■ WHAT YOU ARE ASKED TO DO: Return, word for word, only the lines of the data below that lie between the line with "PROUDLY NEW ZEALAND OWNED AND" and the line with "XSM, SML, MED, LRG, XLG", those two lines included.

----- DATA TO USE -----

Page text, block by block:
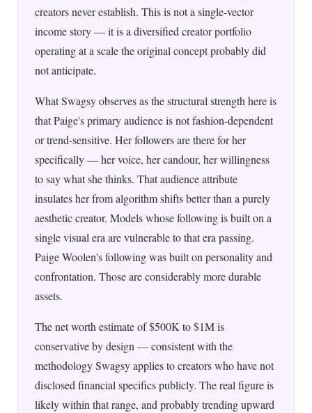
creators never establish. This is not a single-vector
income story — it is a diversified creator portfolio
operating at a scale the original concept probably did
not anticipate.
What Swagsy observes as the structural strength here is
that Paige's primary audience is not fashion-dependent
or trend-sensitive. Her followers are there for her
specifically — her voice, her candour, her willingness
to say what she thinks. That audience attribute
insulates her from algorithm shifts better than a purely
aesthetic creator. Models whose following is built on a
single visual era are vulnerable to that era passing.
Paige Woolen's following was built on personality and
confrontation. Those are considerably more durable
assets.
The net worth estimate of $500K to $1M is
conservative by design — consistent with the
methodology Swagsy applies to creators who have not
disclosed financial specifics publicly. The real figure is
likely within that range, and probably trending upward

-----
----- DATA TO USE -----

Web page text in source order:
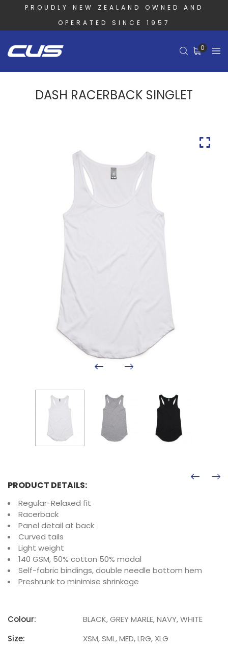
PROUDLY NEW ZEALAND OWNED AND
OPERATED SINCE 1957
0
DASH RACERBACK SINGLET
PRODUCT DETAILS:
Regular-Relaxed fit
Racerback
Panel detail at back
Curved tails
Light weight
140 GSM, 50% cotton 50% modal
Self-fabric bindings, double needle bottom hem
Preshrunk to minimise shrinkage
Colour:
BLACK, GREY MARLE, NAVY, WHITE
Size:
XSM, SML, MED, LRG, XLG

-----

■ SOLUTION:
PROUDLY NEW ZEALAND OWNED AND
OPERATED SINCE 1957
0
DASH RACERBACK SINGLET
PRODUCT DETAILS:
Regular-Relaxed fit
Racerback
Panel detail at back
Curved tails
Light weight
140 GSM, 50% cotton 50% modal
Self-fabric bindings, double needle bottom hem
Preshrunk to minimise shrinkage
Colour:
BLACK, GREY MARLE, NAVY, WHITE
Size:
XSM, SML, MED, LRG, XLG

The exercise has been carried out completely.